Bedrohung des Artenschutzes

Der Ausbau der Windenergie aus reinen Profitgründen ist zur Gefahr für zahlreiche Wildtiere geworden. In Deutschland fallen den Windkraftanlagen heute im Jahr 240.000 Fledermäuse und über 12.000 Greifvögel zum Opfer.
Da in der Offenlandschaft geeignete Gebiete zunehmend knapp werden, geht die Entwicklung hin zu Windparks in Waldgebieten, besonders in Mittelgebirgsregionen. Waldgebiete sind im Vergleich zu Agrarlandschaften weit weniger intensiv vom Menschen genutzt und daher ein wichtiger Rückzugsort für viele bedrohte Tierarten, insbesondere für Fledermäuse und Vögel. Alle in Deutschland heimischen Fledermausarten stehen mittlerweile auf der Roten Liste der bedrohten Tierarten.
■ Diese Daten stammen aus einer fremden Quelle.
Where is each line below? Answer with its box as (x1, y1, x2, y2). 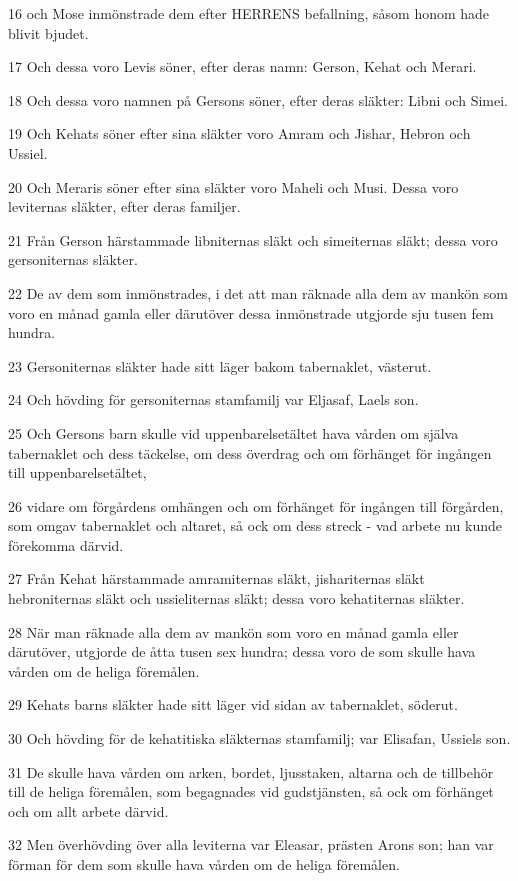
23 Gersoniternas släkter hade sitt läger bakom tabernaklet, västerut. (8, 355, 432, 376)
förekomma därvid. (8, 534, 124, 555)
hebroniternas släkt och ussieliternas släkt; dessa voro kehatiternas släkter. (8, 588, 465, 609)
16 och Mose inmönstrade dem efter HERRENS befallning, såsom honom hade (8, 3, 490, 23)
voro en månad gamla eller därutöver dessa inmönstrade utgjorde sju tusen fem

Eine repräsentative Umfrage des Instituts Emnid im Auftrag der Deutschen Wildtier Stiftung zeigt:
Für 65 Prozent der Befragten soll im Zweifelsfall der Schutz von Vögeln und anderen Tieren Vorang vor dem Bau von Windkraftanlagen haben und 79 Prozent lehnen ab, dass Waldgebiete verschwinden oder zerschnitten werden.
Emnid-Umfrage von Juli 2015 belegt: 79 Prozent der Befragten lehnen Windkraft im Wald ab (Auswertung der Umfrage)
Umfrage_Emnid_Windenergie im Wald_Juli 2[...]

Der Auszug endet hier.